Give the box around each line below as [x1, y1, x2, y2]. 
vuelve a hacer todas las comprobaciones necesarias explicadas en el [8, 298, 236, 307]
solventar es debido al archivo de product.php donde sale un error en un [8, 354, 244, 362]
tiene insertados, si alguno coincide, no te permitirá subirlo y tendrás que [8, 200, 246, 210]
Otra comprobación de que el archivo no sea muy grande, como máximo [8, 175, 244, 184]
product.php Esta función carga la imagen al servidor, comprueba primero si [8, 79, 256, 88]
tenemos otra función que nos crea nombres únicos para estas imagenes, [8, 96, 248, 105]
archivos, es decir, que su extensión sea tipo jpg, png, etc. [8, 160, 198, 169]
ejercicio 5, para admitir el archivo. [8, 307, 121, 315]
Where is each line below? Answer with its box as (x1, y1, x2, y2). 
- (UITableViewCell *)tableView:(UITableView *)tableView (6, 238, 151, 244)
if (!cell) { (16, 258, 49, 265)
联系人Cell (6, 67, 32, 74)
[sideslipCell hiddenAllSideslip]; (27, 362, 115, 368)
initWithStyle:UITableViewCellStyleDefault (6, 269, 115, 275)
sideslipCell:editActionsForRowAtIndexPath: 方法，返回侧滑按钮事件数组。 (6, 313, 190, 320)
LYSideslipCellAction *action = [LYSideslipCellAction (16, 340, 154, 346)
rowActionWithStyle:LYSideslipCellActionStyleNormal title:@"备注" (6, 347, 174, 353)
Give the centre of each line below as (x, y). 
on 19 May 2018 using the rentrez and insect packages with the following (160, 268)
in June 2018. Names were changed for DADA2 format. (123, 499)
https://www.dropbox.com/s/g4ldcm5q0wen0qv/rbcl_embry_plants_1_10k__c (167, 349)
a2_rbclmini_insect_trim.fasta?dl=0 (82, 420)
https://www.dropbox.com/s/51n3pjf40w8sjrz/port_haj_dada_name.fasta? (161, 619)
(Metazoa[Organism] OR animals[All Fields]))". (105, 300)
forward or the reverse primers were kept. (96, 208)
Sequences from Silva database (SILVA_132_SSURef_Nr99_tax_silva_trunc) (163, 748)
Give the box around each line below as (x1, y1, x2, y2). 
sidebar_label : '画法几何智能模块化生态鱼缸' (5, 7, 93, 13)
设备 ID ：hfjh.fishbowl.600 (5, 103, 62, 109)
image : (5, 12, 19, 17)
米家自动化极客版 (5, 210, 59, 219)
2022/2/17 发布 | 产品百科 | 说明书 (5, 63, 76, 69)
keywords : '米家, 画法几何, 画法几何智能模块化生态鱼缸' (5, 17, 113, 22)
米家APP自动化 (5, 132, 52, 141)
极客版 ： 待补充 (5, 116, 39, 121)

--

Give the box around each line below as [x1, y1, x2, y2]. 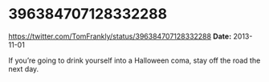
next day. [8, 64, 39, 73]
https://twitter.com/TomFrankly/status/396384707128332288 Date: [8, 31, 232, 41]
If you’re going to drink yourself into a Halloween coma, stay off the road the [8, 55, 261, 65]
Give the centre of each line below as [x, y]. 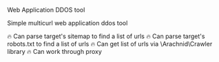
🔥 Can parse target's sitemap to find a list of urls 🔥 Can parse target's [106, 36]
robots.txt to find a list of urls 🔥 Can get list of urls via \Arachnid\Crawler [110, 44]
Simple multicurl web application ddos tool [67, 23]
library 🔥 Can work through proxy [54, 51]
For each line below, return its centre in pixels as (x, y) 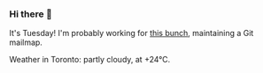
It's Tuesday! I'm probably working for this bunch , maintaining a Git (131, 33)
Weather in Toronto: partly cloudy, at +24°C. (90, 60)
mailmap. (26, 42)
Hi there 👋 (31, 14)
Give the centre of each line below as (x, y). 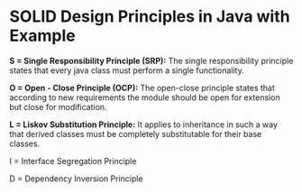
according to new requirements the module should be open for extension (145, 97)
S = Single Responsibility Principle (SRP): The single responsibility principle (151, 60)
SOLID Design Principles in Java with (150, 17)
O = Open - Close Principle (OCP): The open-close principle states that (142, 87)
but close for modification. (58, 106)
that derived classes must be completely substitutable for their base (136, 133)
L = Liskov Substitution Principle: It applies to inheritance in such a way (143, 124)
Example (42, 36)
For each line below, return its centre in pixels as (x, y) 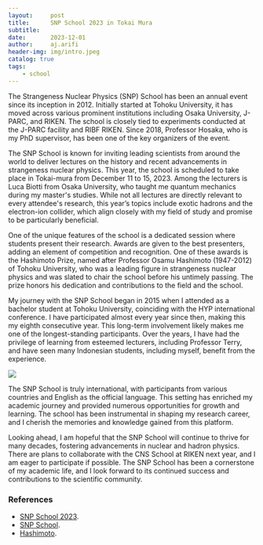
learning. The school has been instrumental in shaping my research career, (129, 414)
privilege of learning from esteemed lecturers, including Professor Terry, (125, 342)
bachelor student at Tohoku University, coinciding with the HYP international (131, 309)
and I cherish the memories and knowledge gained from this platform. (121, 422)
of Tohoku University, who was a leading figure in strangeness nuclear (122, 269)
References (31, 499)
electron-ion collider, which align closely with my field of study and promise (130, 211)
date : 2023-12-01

* * *

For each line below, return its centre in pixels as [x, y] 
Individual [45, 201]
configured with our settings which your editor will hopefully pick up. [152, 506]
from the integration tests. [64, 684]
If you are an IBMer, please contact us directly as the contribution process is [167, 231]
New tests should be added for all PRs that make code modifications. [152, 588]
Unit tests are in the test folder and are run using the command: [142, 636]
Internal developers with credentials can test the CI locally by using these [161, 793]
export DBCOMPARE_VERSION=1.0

▸ **TASK TO CARRY OUT**: Reproduce the data above exactly, but only from the line containing "that derived classes" through the line containing "date : 2023-12-01"; skip the pictures.

▸ **EXERCISE ANSWER**:
that derived classes must be completely substitutable for their base (136, 133)
L = Liskov Substitution Principle: It applies to inheritance in such a way (143, 124)
Example (42, 36)
For each line below, return its centre in pixels as (x, y) 
learning. The school has been instrumental in shaping my research career, (129, 414)
privilege of learning from esteemed lecturers, including Professor Terry, (125, 342)
bachelor student at Tohoku University, coinciding with the HYP international (131, 309)
and I cherish the memories and knowledge gained from this platform. (121, 422)
of Tohoku University, who was a leading figure in strangeness nuclear (122, 269)
References (31, 499)
electron-ion collider, which align closely with my field of study and promise (130, 211)
date : 2023-12-01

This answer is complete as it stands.